(Items from a dataset)
* * * * *

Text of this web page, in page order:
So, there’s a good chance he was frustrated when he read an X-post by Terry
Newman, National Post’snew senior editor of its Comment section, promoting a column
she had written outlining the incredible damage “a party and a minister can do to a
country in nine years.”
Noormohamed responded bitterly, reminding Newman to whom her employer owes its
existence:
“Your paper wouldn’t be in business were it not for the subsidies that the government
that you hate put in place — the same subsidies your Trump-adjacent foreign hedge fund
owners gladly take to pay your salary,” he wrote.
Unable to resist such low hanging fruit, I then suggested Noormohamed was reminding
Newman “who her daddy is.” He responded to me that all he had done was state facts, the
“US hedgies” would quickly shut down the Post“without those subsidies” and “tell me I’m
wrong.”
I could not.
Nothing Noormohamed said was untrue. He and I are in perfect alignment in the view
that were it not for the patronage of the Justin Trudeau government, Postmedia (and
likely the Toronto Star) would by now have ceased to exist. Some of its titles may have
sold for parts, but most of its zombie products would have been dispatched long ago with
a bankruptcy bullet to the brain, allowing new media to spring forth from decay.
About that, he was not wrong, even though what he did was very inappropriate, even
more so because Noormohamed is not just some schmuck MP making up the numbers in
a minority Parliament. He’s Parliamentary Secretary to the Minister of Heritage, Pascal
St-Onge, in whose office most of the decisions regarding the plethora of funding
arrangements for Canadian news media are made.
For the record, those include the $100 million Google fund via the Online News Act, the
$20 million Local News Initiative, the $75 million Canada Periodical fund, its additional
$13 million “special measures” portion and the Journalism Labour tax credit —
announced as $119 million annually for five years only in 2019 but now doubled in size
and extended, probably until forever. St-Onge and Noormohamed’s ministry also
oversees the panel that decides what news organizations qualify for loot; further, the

* * * * *

◆ **Work task**
Your response should be the lines above from the first to the one containing "more so because", inclusive, each given exactly.

◆ **Exercise solution**
Text of this web page, in page order:
So, there’s a good chance he was frustrated when he read an X-post by Terry
Newman, National Post’snew senior editor of its Comment section, promoting a column
she had written outlining the incredible damage “a party and a minister can do to a
country in nine years.”
Noormohamed responded bitterly, reminding Newman to whom her employer owes its
existence:
“Your paper wouldn’t be in business were it not for the subsidies that the government
that you hate put in place — the same subsidies your Trump-adjacent foreign hedge fund
owners gladly take to pay your salary,” he wrote.
Unable to resist such low hanging fruit, I then suggested Noormohamed was reminding
Newman “who her daddy is.” He responded to me that all he had done was state facts, the
“US hedgies” would quickly shut down the Post“without those subsidies” and “tell me I’m
wrong.”
I could not.
Nothing Noormohamed said was untrue. He and I are in perfect alignment in the view
that were it not for the patronage of the Justin Trudeau government, Postmedia (and
likely the Toronto Star) would by now have ceased to exist. Some of its titles may have
sold for parts, but most of its zombie products would have been dispatched long ago with
a bankruptcy bullet to the brain, allowing new media to spring forth from decay.
About that, he was not wrong, even though what he did was very inappropriate, even
more so because Noormohamed is not just some schmuck MP making up the numbers in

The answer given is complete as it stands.